• _TO DO_:
Write out every record below exactly as it appears, omitting the pictures.

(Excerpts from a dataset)
BEGIN

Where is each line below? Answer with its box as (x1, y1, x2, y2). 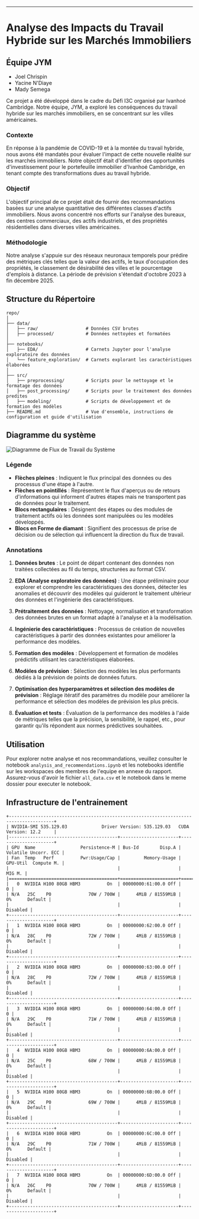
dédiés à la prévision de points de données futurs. (14, 674, 137, 681)
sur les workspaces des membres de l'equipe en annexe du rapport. (6, 767, 173, 774)
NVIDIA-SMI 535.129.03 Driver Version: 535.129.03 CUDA (11, 824, 190, 830)
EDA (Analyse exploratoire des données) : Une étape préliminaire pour (14, 577, 190, 584)
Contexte (6, 131, 34, 139)
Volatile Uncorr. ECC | (6, 849, 65, 856)
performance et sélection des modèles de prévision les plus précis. (14, 698, 179, 705)
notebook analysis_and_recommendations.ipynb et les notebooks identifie (6, 761, 184, 768)
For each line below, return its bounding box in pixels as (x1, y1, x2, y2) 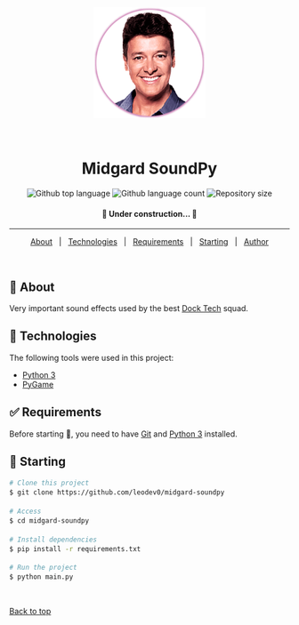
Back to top (9, 606, 52, 617)
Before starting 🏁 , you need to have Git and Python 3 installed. (9, 429, 238, 439)
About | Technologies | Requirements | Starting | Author (29, 236, 270, 247)
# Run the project (9, 563, 77, 573)
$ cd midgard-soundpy (9, 516, 90, 525)
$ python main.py (9, 573, 74, 581)
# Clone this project (9, 478, 90, 488)
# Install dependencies (9, 535, 98, 544)
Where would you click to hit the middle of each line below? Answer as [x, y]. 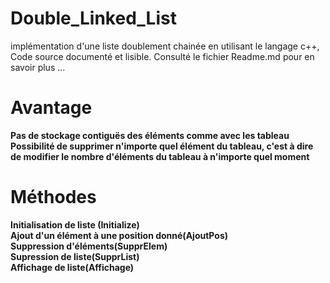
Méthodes [53, 197]
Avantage [51, 108]
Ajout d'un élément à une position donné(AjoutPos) [119, 235]
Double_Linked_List [93, 18]
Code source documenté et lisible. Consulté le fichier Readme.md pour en [162, 56]
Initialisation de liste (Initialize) [75, 224]
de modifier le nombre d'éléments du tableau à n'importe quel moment [160, 156]
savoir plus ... [38, 67]
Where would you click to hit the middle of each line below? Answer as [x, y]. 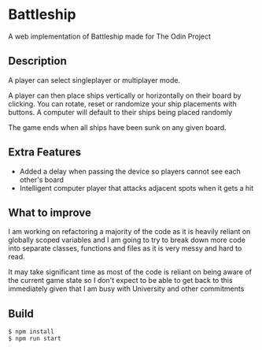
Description [37, 61]
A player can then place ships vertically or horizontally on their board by [125, 95]
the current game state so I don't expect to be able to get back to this [121, 281]
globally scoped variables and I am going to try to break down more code [127, 240]
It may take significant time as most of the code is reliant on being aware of [130, 272]
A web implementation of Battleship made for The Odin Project [109, 36]
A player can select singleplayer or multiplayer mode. [94, 80]
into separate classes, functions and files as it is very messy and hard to [125, 248]
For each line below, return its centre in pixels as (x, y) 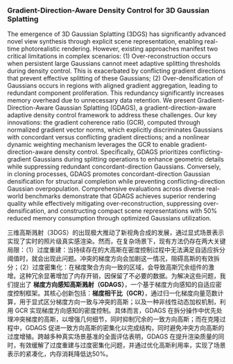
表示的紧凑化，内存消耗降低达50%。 (60, 354)
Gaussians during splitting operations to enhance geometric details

END

• _EXPECTED OUTPUT_:
Where is each line below? Answer with its box as (x1, y1, x2, y2). 
dédiés à la prévision de points de données futurs. (14, 674, 137, 681)
sur les workspaces des membres de l'equipe en annexe du rapport. (6, 767, 173, 774)
NVIDIA-SMI 535.129.03 Driver Version: 535.129.03 CUDA (11, 824, 190, 830)
EDA (Analyse exploratoire des données) : Une étape préliminaire pour (14, 577, 190, 584)
Contexte (6, 131, 34, 139)
Volatile Uncorr. ECC | (6, 849, 65, 856)
performance et sélection des modèles de prévision les plus précis. (14, 698, 179, 705)
notebook analysis_and_recommendations.ipynb et les notebooks identifie (6, 761, 184, 768)
For each line below, return its bounding box in pixels as (x1, y1, x2, y2) 
Back to top (9, 606, 52, 617)
Before starting 🏁 , you need to have Git and Python 3 installed. (9, 429, 238, 439)
About | Technologies | Requirements | Starting | Author (29, 236, 270, 247)
# Run the project (9, 563, 77, 573)
$ cd midgard-soundpy (9, 516, 90, 525)
$ python main.py (9, 573, 74, 581)
# Clone this project (9, 478, 90, 488)
# Install dependencies (9, 535, 98, 544)
Where would you click to hit the middle of each line below? Answer as [x, y]. 
Méthodes [53, 197]
Avantage [51, 108]
Ajout d'un élément à une position donné(AjoutPos) [119, 235]
Double_Linked_List [93, 18]
Code source documenté et lisible. Consulté le fichier Readme.md pour en [162, 56]
Initialisation de liste (Initialize) [75, 224]
de modifier le nombre d'éléments du tableau à n'importe quel moment [160, 156]
savoir plus ... [38, 67]
Where would you click to hit the middle of each line below? Answer as [x, y]. 
Description [37, 61]
A player can then place ships vertically or horizontally on their board by [125, 95]
the current game state so I don't expect to be able to get back to this [121, 281]
globally scoped variables and I am going to try to break down more code [127, 240]
It may take significant time as most of the code is reliant on being aware of [130, 272]
A web implementation of Battleship made for The Odin Project [109, 36]
A player can select singleplayer or multiplayer mode. [94, 80]
into separate classes, functions and files as it is very messy and hard to [125, 248]
For each line below, return its centre in pixels as (x, y) 
表示的紧凑化，内存消耗降低达50%。 (60, 354)
Gaussians during splitting operations to enhance geometric details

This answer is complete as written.